While there are many similarities between running a franchise and running any other type of business, like the fact that it will take a lot of time and energy to get it up and running successfully, there are also a lot of differences that you should be aware of if you’re considering a franchise.
If you’ve owned other businesses in the past, you’ll find franchises to be unique in their own way.
1. You’re Required to Color in the Lines
When you own your own business, you can do whatever you want. Add new products. Raise your rates. Change the uniforms your staff wears. But with franchises, there are a lot more guidelines and requirements. Primarily this is to provide a consistent experience for customers, whether they visit your Meineke Car Care Center (as an example) or one 10,000 miles away.

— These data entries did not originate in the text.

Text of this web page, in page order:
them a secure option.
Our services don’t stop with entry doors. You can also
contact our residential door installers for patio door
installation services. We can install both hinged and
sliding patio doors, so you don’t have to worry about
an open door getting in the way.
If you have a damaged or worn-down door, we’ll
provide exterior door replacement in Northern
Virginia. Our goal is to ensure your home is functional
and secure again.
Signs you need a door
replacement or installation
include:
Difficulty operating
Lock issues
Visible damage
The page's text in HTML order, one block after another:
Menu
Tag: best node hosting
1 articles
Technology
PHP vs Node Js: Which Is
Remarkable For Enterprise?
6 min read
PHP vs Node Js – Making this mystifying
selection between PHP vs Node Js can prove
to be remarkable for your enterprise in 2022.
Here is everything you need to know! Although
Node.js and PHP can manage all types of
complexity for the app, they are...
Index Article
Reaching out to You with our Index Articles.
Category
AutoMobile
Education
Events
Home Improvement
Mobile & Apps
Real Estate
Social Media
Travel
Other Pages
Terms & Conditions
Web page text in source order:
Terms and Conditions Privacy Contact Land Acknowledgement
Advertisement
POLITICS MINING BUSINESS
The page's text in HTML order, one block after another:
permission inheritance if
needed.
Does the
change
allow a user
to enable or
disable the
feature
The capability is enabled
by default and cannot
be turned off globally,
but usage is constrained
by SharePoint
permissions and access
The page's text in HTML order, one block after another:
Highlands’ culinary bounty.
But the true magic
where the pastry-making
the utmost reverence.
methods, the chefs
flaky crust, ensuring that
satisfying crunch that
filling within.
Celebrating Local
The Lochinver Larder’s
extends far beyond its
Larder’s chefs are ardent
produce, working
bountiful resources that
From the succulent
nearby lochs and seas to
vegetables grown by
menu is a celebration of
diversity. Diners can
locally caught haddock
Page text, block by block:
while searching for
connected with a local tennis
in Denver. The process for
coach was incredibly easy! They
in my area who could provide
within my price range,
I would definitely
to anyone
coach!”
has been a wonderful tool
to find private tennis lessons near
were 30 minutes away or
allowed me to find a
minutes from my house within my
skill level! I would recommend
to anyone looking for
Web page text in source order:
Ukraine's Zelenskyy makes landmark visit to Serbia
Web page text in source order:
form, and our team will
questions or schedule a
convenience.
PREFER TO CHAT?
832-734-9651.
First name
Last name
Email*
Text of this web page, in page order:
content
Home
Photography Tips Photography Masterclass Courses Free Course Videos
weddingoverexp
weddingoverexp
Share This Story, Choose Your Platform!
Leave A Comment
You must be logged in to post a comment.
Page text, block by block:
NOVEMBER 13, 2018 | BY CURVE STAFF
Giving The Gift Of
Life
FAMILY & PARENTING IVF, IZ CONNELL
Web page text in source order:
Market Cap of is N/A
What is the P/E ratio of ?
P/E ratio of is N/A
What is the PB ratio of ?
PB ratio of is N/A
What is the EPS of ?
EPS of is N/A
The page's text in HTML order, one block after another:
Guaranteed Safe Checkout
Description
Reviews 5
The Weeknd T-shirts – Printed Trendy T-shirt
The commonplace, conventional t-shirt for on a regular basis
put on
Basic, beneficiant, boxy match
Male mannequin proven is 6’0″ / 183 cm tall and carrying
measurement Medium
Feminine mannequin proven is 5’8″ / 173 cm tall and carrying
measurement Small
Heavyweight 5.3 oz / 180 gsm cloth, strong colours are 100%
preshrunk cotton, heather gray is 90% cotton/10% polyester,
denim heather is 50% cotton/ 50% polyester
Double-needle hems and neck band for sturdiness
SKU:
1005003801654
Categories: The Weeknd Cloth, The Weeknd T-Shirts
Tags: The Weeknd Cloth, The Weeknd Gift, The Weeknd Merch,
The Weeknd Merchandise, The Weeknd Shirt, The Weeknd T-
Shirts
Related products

For many franchise owners, it’s the fact that most decisions have been made for them that appeal to them. After all, the franchise you invest in has the benefit of millions of dollars in research and they know what works. All you have to do is follow the rulebook and you should succeed.
2. The Bulk of Your Costs are Up Front
Starting a franchise will cost you initially, as much as $500,000 to $1 million (though certainly there are many that are more affordable, depending on the industry you’re interested in). Essentially you buy an out-of-the-box solution that provides you with everything you need — from uniforms to equipment and marketing collateral — so your costs down the road are substantially less. With a small business, your costs are typically lower up front, but they continue to trickle out of your bank account over time.
Also, your costs with a franchise are pretty finite. You know what it will cost you once you talk to the franchisor, and beyond the fluctuating monthly royalty fee you pay, you know exactly your fixed costs. With a small business, there’s no way to know exactly what your costs will be over time.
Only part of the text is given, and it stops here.